Artigos e Cronicas

27/11/2017 07:54

Educação Política

Vicente Vuolo*

Faltam líderes democráticos no Brasil. Líderes participativos, com a consciência coletiva, na qual, suas decisões são tomadas após debate e com respaldo da sociedade.

É preocupante essa ausência de nomes probos na sua amplitude, que nos faça sentir mais seguros com o futuro que se apresenta.

Não estamos falando de líderes autocráticos, na qual se impõe as suas ideias e decisões à população. Estes, são muitos. E se apresentam como “salvador da pátria”, revelando-se apenas com uma simples característica ou aptidão para uma determinada ação boa, mas com propostas paliativas.

Eles trazem um discurso populista, messiânico, encharcado de demagogia. Problemas sérios como a violência, por exemplo, são tratados apenas como uma questão policial, e não educacional.

A falta de educação política os coloca num pragmatismo, sem qualquer preocupação com a próxima geração.

Um bom líder é aquele capaz de extrair o melhor de cada pessoa - nunca pensando de forma setorial, corporativa e, muito menos pessoal – e consegue levar adiante ideias e projetos sustentáveis para a maioria da população, a partir de sua integridade e entusiasmo.

A liderança política é uma discussão antiga na Filosofia, desde Aristóteles, no século IV a.C. e revela uma disposição estável de praticar o bem. Segundo Aristóteles, “liderança” é uma virtude, e não um dom como um presente recebido por Deus.

O filósofo grego afirmava: “virtude é uma disposição adquirida de fazer o bem, e se aperfeiçoar com o hábito”. 

Platão argumentava em “A República” que o regente precisava ser educado com a razão, descrevendo o seu ideal de “rei filósofo”.                

Porém, acadêmicos argumentam que a “liderança” como tema de pesquisa científica surgiu apenas depois da década de 1930 fora do campo da filosofia e da história.

Com o passar do tempo, houve uma evolução de teorias que descreviam traços e características pessoais dos líderes eficazes, chegando a uma abordagem situacional, que propõe um estilo mais flexível, adaptativo para a liderança eficaz.

O Brasil precisa de líderes.
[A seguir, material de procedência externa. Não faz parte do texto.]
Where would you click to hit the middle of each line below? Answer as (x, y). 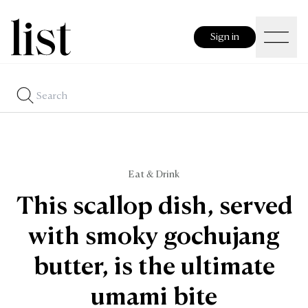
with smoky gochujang (154, 238)
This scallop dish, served (154, 207)
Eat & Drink (154, 175)
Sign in (225, 37)
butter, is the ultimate (154, 268)
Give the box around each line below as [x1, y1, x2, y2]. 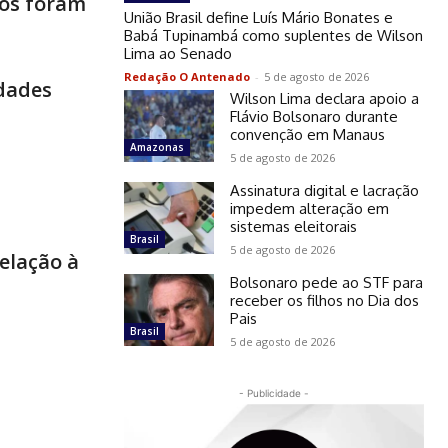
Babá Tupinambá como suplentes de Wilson [124, 26, 423, 46]
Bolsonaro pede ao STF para [230, 273, 423, 293]
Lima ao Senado [124, 44, 232, 64]
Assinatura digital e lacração [230, 181, 419, 201]
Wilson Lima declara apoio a [230, 89, 419, 109]
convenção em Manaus [230, 125, 385, 145]
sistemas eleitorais [230, 217, 357, 237]
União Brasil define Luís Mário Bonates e [124, 8, 393, 28]
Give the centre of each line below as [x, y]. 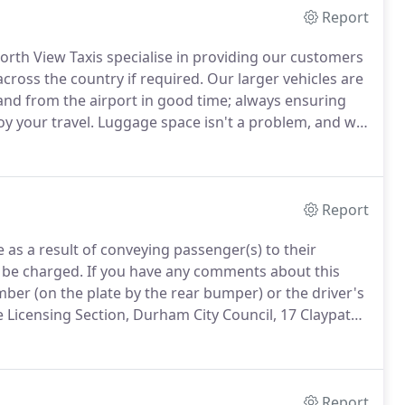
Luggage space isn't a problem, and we [229, 122]
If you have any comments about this [212, 271]
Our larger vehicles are [283, 79]
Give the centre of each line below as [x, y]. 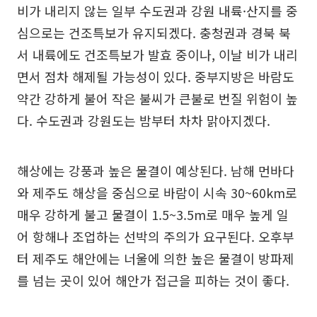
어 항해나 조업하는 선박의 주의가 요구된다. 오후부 [156, 236]
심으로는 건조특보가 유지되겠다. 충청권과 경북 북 [154, 33]
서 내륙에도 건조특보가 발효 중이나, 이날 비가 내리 [157, 54]
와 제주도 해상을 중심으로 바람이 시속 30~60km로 [157, 192]
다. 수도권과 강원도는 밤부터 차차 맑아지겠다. [144, 120]
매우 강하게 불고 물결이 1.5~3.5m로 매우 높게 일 [153, 214]
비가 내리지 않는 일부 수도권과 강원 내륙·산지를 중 [157, 11]
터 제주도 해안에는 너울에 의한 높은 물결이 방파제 [156, 258]
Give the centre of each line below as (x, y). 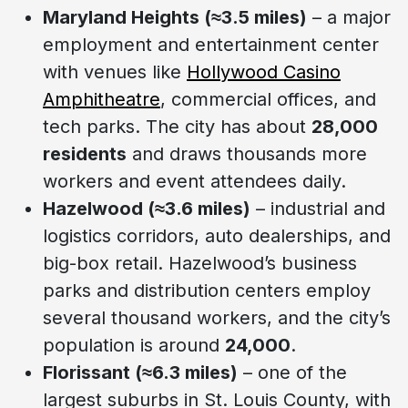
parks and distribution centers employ (207, 290)
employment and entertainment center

Pessoas com uma visão clara do futuro com uma sensibilidade aguçada para este futuro de acordo com os anseios da população e um senso de responsabilidade para com o país.  

Para que nossa sociedade produza mais líderes com essas características, a política precisa ser vista como uma atividade humana positiva, realizada por todas as pessoas. Precisamos tirar da política o estigma de lugar de ladrões e espertalhões.

A lei e as instituições precisam ser duras em quem rouba e se enriquece às custas do eleitor. Assim como devemos estimular que a política faça parte das escolas, desde os primeiros anos, promovendo a criatividade das crianças, os debates de ideias e a valorização da ética.                   

Chegou a hora de vivenciar a representação e todas as formas de fazer política. Nas escolas, como grêmios estudantis, com clubes de debates. Nos locais de trabalho e em todas as formas de participação que a lei possibilita e, fazendo novas leis com mais espaços de participação.                  

Julgo importante, também, que os pais participem mais da fiscalização da escola, do orçamento e das atividades, que debatam o projeto pedagógico da escola.

É fundamental que os usuários do sistema de saúde participem efetivamente dos Conselhos de Saúde (Lei nº 8.142/90).                 

É nosso dever como cidadão romper a apatia da não participação, da transferência de responsabilidades. Mudar a política requer ação, disposição e responsabilidade.  

De cada um e de todas as pessoas. Com isso, vamos produzir milhões de líderes.                  

Vamos continuar a ser uma pátria de chuteiras, pois as crianças continuarão a ter o acesso livre e democrático à bola.

Mas também seremos uma pátria de cidadãos-líderes, onde a política será limpa e parte da vida de cada uma das pessoas.

VICENTE VUOLO é economista, cientista político e analista legislativo do Senado Federal.